容禮盯著那個動作,忽然有點想嘗嘗那杯奶茶的滋味。
溫凝掏出手機,打開收款碼,容禮面無表情地轉了二十三塊。
溫凝看著到賬數字,眼底閃過一絲失望。
她還以為月幫老大會出手闊綽呢,好歹轉她一百呢。
第二天,溫凝又“偶遇”了宋澤。
這次她面無表情地從他身邊經過,是宋澤先喊住了她。
兩人聊了幾句,便交換了聯系方式。
一周后,宋澤已經死心塌地地愛上了她。
溫凝從他那里套出了容禮想要的信息,月幫因此拿下一筆大買賣。
任務完成,溫凝干脆利落地斷了聯系。
宋澤追著她問為什么,她沒有回復,后來,宋澤的白月光就變成了溫凝。
容禮再次出現在別墅時,拎著好幾個購物袋。
他把袋子扔在沙發上,“表現不錯,給你的獎勵。”
溫凝翻了翻,是幾條漂亮的裙子,她抬眼看他:“我想要的不是這個。
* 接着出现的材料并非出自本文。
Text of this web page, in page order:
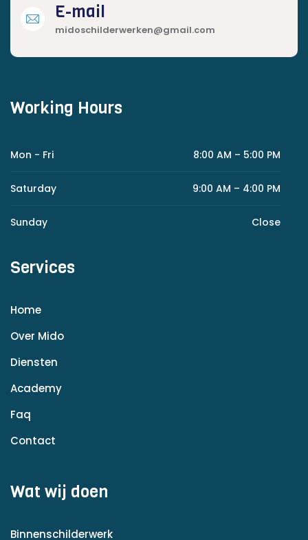
E-mail
midoschilderwerken@gmail.com
Working Hours
Mon - Fri 8:00 AM – 5:00 PM
Saturday 9:00 AM – 4:00 PM
Sunday Close
Services
Home
Over Mido
Diensten
Academy
Faq
Contact
Wat wij doen
Binnenschilderwerk
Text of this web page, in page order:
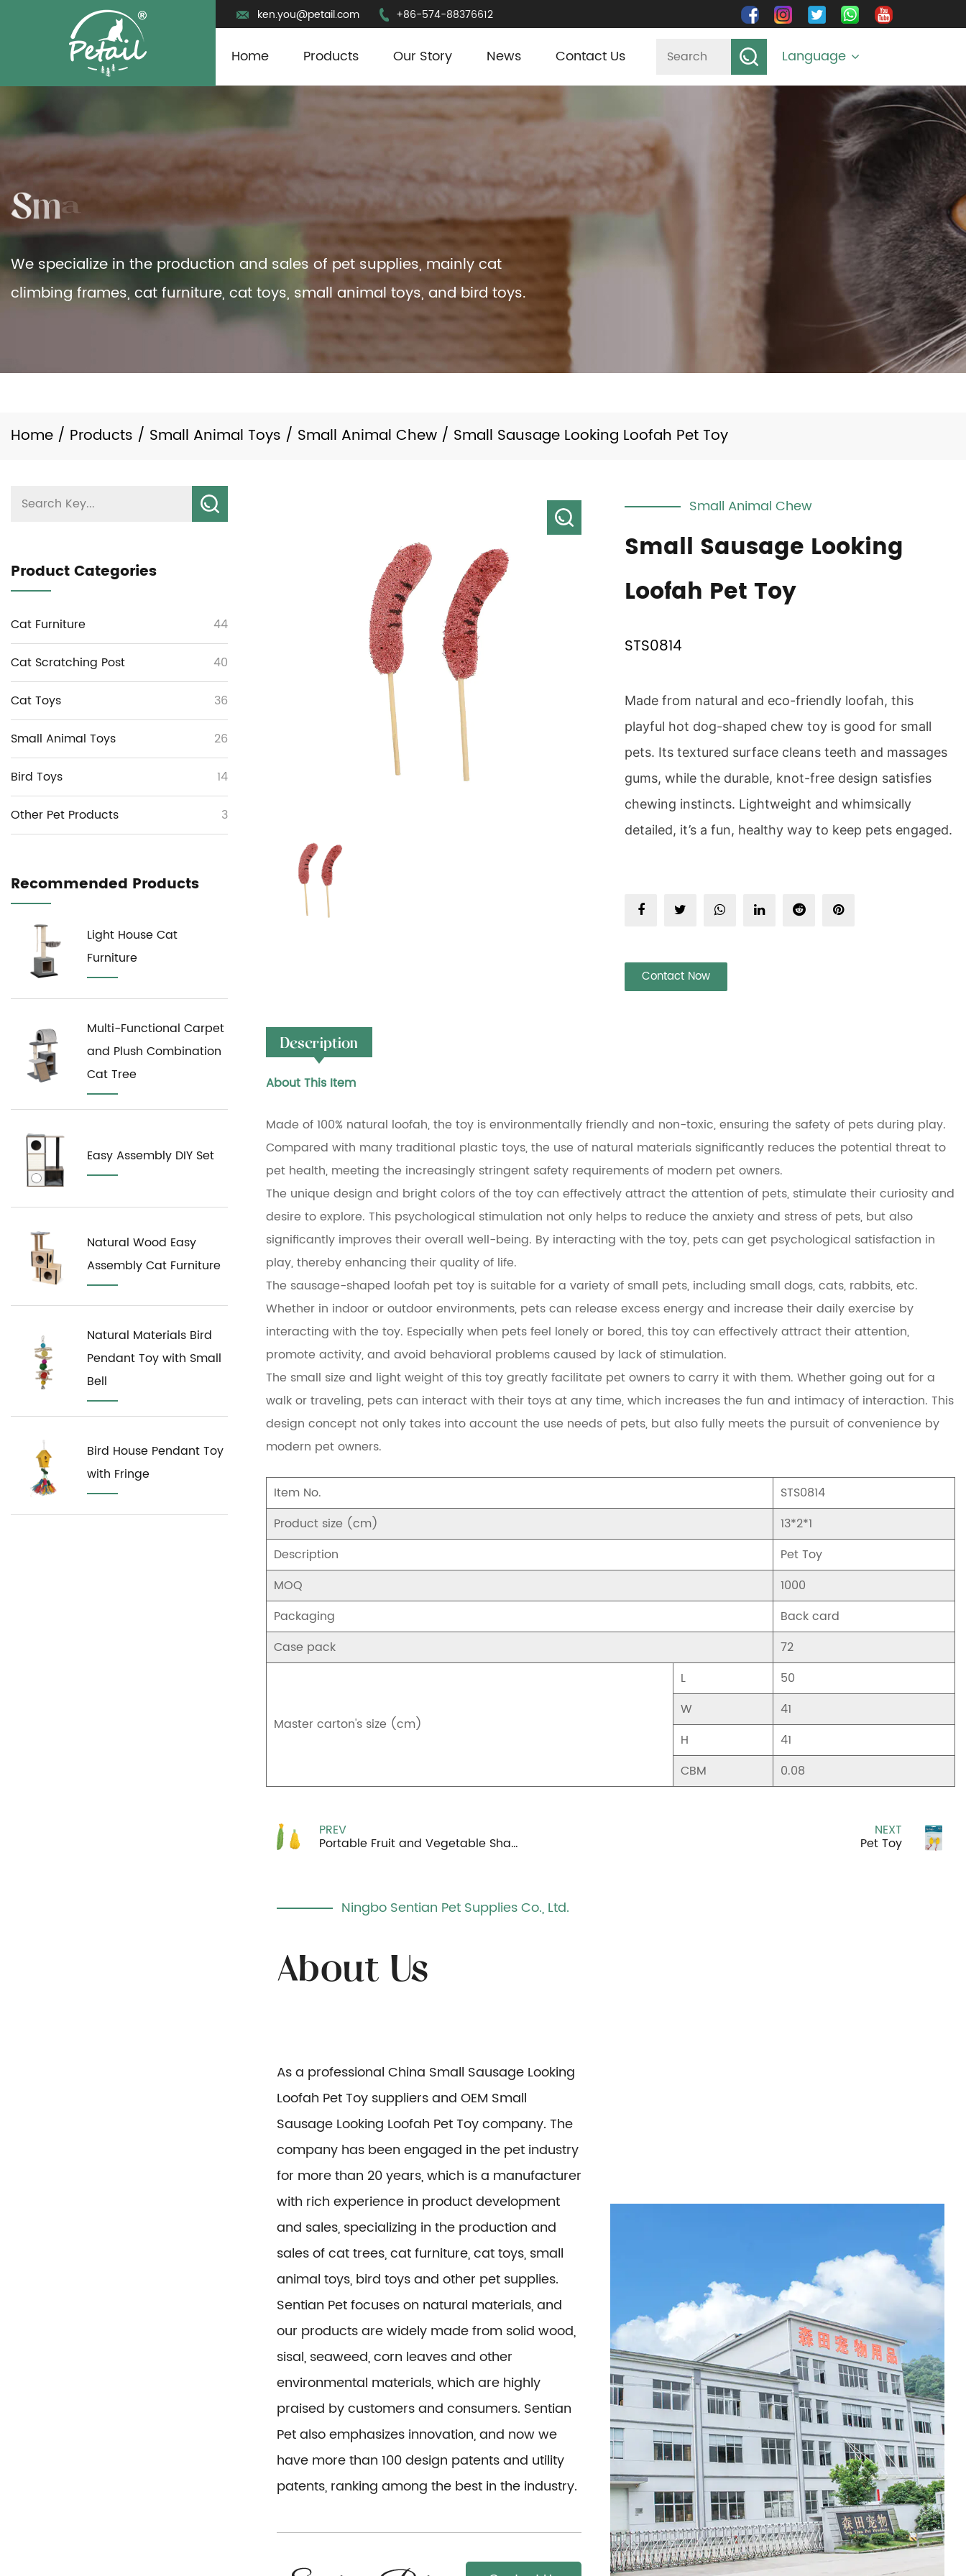
ken.you@petail.com +86-574-88376612
Home Products Our Story News Contact Us Language
We specialize in the production and sales of pet supplies, mainly cat
climbing frames, cat furniture, cat toys, small animal toys, and bird toys.
Home / Products / Small Animal Toys / Small Animal Chew / Small Sausage Looking Loofah Pet Toy
Product Categories
Cat Furniture 44
Cat Scratching Post 40
Cat Toys 36
Small Animal Toys 26
Bird Toys 14
Other Pet Products 3
Recommended Products
Light House Cat
Furniture
Multi-Functional Carpet
and Plush Combination
Cat Tree
Easy Assembly DIY Set
Natural Wood Easy
Assembly Cat Furniture
Natural Materials Bird
Pendant Toy with Small
Bell
Bird House Pendant Toy
with Fringe
Small Animal Chew
Small Sausage Looking
Loofah Pet Toy
STS0814
Made from natural and eco-friendly loofah, this
playful hot dog-shaped chew toy is good for small
pets. Its textured surface cleans teeth and massages
gums, while the durable, knot-free design satisfies
chewing instincts. Lightweight and whimsically
detailed, it’s a fun, healthy way to keep pets engaged.
Contact Now
Description
About This Item
Made of 100% natural loofah, the toy is environmentally friendly and non-toxic, ensuring the safety of pets during play.
Compared with many traditional plastic toys, the use of natural materials significantly reduces the potential threat to
pet health, meeting the increasingly stringent safety requirements of modern pet owners.
The unique design and bright colors of the toy can effectively attract the attention of pets, stimulate their curiosity and
desire to explore. This psychological stimulation not only helps to reduce the anxiety and stress of pets, but also
significantly improves their overall well-being. By interacting with the toy, pets can get psychological satisfaction in
play, thereby enhancing their quality of life.
The sausage-shaped loofah pet toy is suitable for a variety of small pets, including small dogs, cats, rabbits, etc.
Whether in indoor or outdoor environments, pets can release excess energy and increase their daily exercise by
interacting with the toy. Especially when pets feel lonely or bored, this toy can effectively attract their attention,
promote activity, and avoid behavioral problems caused by lack of stimulation.
The small size and light weight of this toy greatly facilitate pet owners to carry it with them. Whether going out for a
walk or traveling, pets can interact with their toys at any time, which increases the fun and intimacy of interaction. This
design concept not only takes into account the use needs of pets, but also fully meets the pursuit of convenience by
modern pet owners.
Item No.
STS0814
Product size (cm)
13*2*1
Description
Pet Toy
MOQ
1000
Packaging
Back card
Case pack
72
Master carton's size (cm)
L
50
W
41
H
41
CBM
0.08
PREV
Portable Fruit and Vegetable Shapes Small Pet Toy
NEXT
Pet Toy
Ningbo Sentian Pet Supplies Co., Ltd.
As a professional China Small Sausage Looking
Loofah Pet Toy suppliersand OEM Small
Sausage Looking Loofah Pet Toy company. The
company has been engaged in the pet industry
for more than 20 years, which is a manufacturer
with rich experience in product development
and sales, specializing in the production and
sales of cat trees, cat furniture, cat toys, small
animal toys, bird toys and other pet supplies.
Sentian Pet focuses on natural materials, and
our products are widely made from solid wood,
sisal, seaweed, corn leaves and other
environmental materials, which are highly
praised by customers and consumers. Sentian
Pet also emphasizes innovation, and now we
have more than 100 design patents and utility
patents, ranking among the best in the industry.
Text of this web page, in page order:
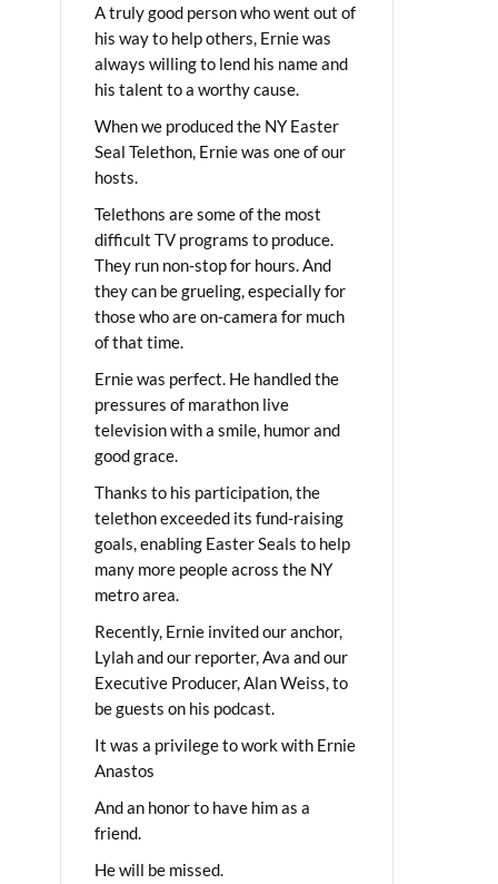
A truly good person who went out of
his way to help others, Ernie was
always willing to lend his name and
his talent to a worthy cause.
When we produced the NY Easter
Seal Telethon, Ernie was one of our
hosts.
Telethons are some of the most
difficult TV programs to produce.
They run non-stop for hours. And
they can be grueling, especially for
those who are on-camera for much
of that time.
Ernie was perfect. He handled the
pressures of marathon live
television with a smile, humor and
good grace.
Thanks to his participation, the
telethon exceeded its fund-raising
goals, enabling Easter Seals to help
many more people across the NY
metro area.
Recently, Ernie invited our anchor,
Lylah and our reporter, Ava and our
Executive Producer, Alan Weiss, to
be guests on his podcast.
It was a privilege to work with Ernie
Anastos
And an honor to have him as a
friend.
He will be missed.
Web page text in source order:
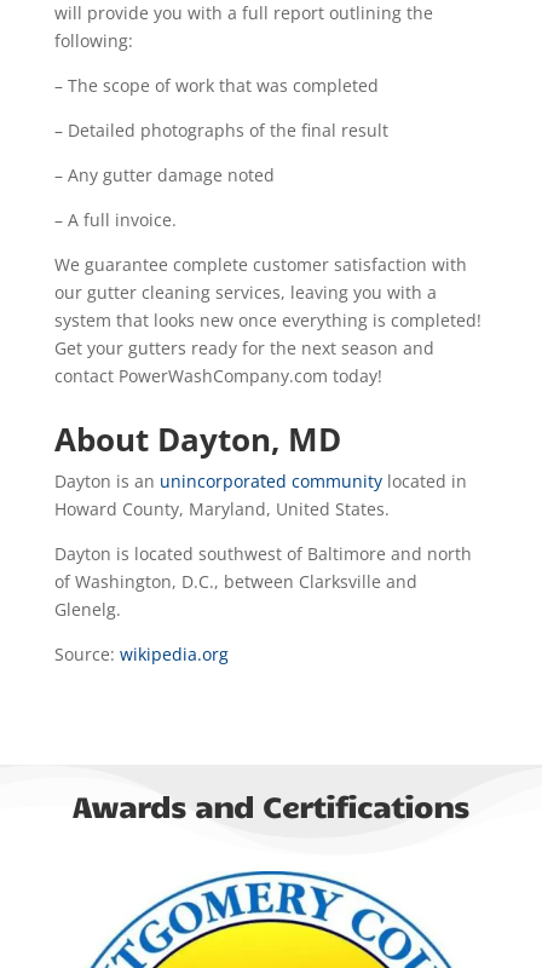
will provide you with a full report outlining the
following:
– The scope of work that was completed
– Detailed photographs of the final result
– Any gutter damage noted
– A full invoice.
We guarantee complete customer satisfaction with
our gutter cleaning services, leaving you with a
system that looks new once everything is completed!
Get your gutters ready for the next season and
contact PowerWashCompany.com today!
About Dayton, MD
Dayton is an unincorporated communitylocated in
Howard County, Maryland, United States.
Dayton is located southwest of Baltimore and north
of Washington, D.C., between Clarksville and
Glenelg.
Source: wikipedia.org
Awards and Certifications
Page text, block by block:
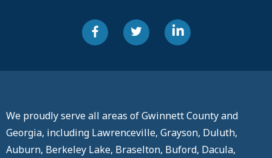
We proudly serve all areas of Gwinnett County and
Georgia, including Lawrenceville, Grayson, Duluth,
Auburn, Berkeley Lake, Braselton, Buford, Dacula,
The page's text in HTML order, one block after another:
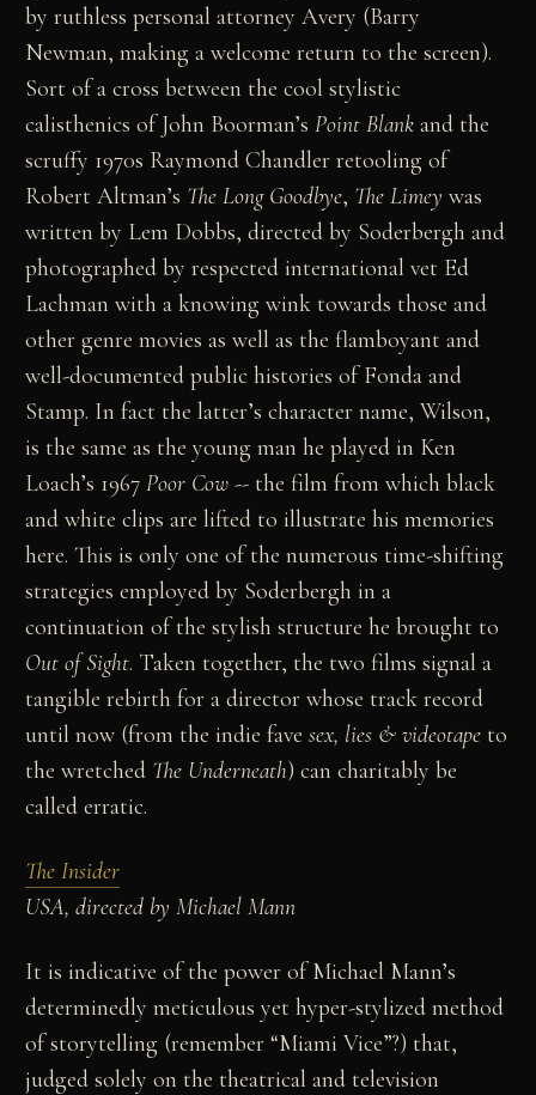
by ruthless personal attorney Avery (Barry
Newman, making a welcome return to the screen).
Sort of a cross between the cool stylistic
calisthenics of John Boorman’sPoint Blank and the
scruffy 1970s Raymond Chandler retooling of
Robert Altman’s The Long Goodbye, The Limey was
written by Lem Dobbs, directed by Soderbergh and
photographed by respected international vet Ed
Lachman with a knowing wink towards those and
other genre movies as well as the flamboyant and
well-documented public histories of Fonda and
Stamp. In fact the latter’s character name, Wilson,
is the same as the young man he played in Ken
Loach’s 1967Poor Cow -- the film from which black
and white clips are lifted to illustrate his memories
here. This is only one of the numerous time-shifting
strategies employed by Soderbergh in a
continuation of the stylish structure he brought to
Out of Sight. Taken together, the two films signal a
tangible rebirth for a director whose track record
until now (from the indie favesex, lies & videotape to
the wretched The Underneath) can charitably be
called erratic.
The Insider
USA, directed by Michael Mann
It is indicative of the power of Michael Mann’s
determinedly meticulous yet hyper-stylized method
of storytelling (remember “Miami Vice”?) that,
judged solely on the theatrical and television
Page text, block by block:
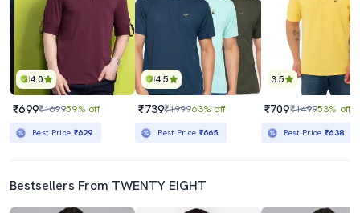
4.0
₹699₹169959% off
Best Price ₹629
4.5
₹739₹199963% off
Best Price ₹665
3.5
₹709₹149953% off
Best Price₹638
Bestsellers From TWENTY EIGHT
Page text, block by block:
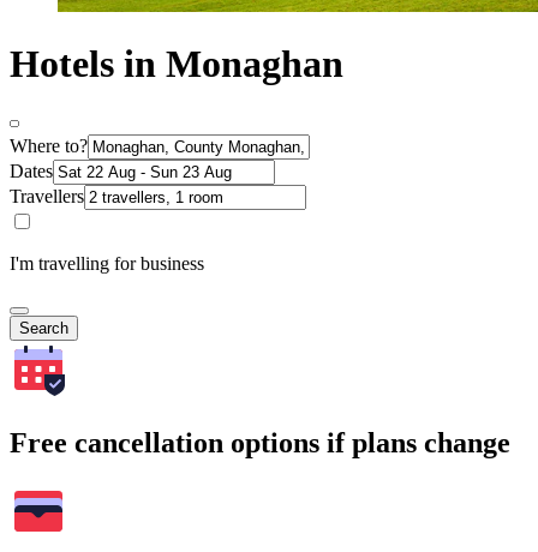
Hotels in Monaghan
Where to?
Dates
Travellers
I'm travelling for business
Search
Free cancellation options if plans change
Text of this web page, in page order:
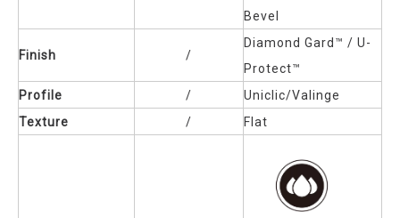
Bevel
Finish /
Diamond Gard™ / U-
Protect™
Profile
/
Uniclic/Valinge
Texture
/ Flat
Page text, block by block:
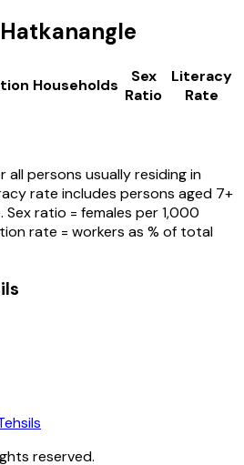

”
容禮翹起二郎腿,自顧自坐進沙發:“這么點功勞,還不夠來跟我炫耀。”
“不夠?”溫凝松開紙袋。
“我真正的目標不是宋澤。”
溫凝盯著他:“那是誰?”
容禮彎起唇角,那顆眼角的痣襯得笑容人畜無害。
“宋澤的舅舅,宋廷。”
溫凝愣了兩秒。
“……你在耍我???”
“怎么會呢。”容禮無辜地攤手,“只是給你增加點游戲難度。”
溫凝深吸一口氣:“你確定不是你的惡趣味?”
容禮認真想了想:“充其量……兩者都有。”
溫凝忍住翻白眼的沖動。
容禮把另一份資料扔給她,這次倒是完整的了。
好家伙,宋澤的舅舅還是稱霸一方的人物,慶幸的是年紀不算太大,三十四歲。
溫凝看完,只覺得自已脖子涼颼颼的。
剛傷完人家侄子的心,轉頭就去勾引人家舅舅?
容禮欣賞著她臉上的表情變化,慢悠悠開口:
“宋廷一倒,月幫就是境內外最大的勢力,這件事辦妥——”
他頓了頓,對上她的眼睛:“溫家必滅。”
溫凝攥緊資料,“……說話算話?”
“自然。”
她沉默良久,再抬眼時,那雙眼里只有勝券在握的必然,“好。”
容禮看著她,忽然想起她這段時間真真假假的表情。
干凈起來不像話,狠起來也不像話。
真是拍到個要命的寶貝。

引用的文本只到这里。